At sound-side HS, a nearly equivalent ankle plantar flexor torque provides vastly different HAT propulsion (fig. 3), which infers a compensation strategy based on similar net joint torques and altered segment alignment. Prosthetic side knee torque is similar across trial conditions, and is lower than hip torque for all, but only in the dorsi-flexed case does the higher hip torque generate higher propulsion.
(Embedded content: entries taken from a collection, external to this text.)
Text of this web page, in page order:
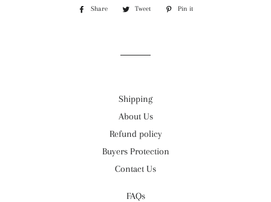
Share
Share
Tweet
Tweet
Pin it
Shipping
About Us
Refund policy
Buyers Protection
Contact Us
FAQs
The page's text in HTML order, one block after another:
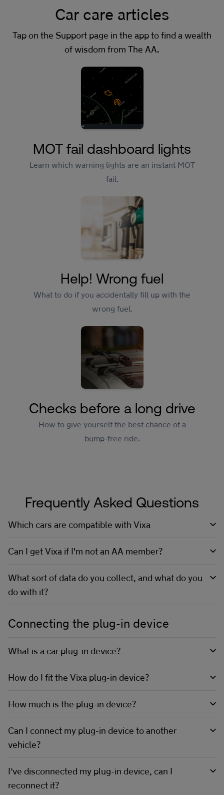
Car care articles
Tap on the Support page in the app to find a wealth
of wisdom from The AA.
MOT fail dashboard lights
Learn which warning lights are an instant MOT
fail.
Help! Wrong fuel
What to do if you accidentally fill up with the
wrong fuel.
Checks before a long drive
How to give yourself the best chance of a
bump-free ride.
Frequently Asked Questions
Which cars are compatible with Vixa
Can I get Vixa if I'm not an AA member?
What sort of data do you collect, and what do you
do with it?
Connecting the plug-in device
What is a car plug-in device?
How do I fit the Vixa plug-in device?
How much is the plug-in device?
Can I connect my plug-in device to another
vehicle?
I’ve disconnected my plug-in device, can I
reconnect it?

A prolonged early stance dorsiflexion moment (internal convention) on the prosthetic-side increased braking in the dorsiflexed test condition. The ensuing plantarflexion moment and its contribution to propulsion were diminished. The early stance prosthetic-side knee moment showed a more normal extensor profile than in the baseline or plantarflexed conditions, which contributed to propulsion. The plantarflexion condition ankle and knee moments and function were unchanged. Prosthetic-side terminal stance ankle, knee and hip synchronize to provide propulsion while the opposite hip provides braking. Both test conditions showed increased propulsion from the terminal stance hip and increased braking from the opposite hip; the effect was stronger in the dorsiflexed condition. For the normal and baseline conditions, this model displayed an early stance braking moment due to hip extension, which has not been reported in the literature for non-amputee subjects (Kepple, 1997).
Kepple T.M. et al. Gait & Posture 6:1-8, 1997.
Zajac F.E. and Gordon M.E. Exercise in Sport and Science Reviews 17:187-230, 1989.
Talaty M.C. PM&R: State of the Art Reviews 16:339-360, 2002.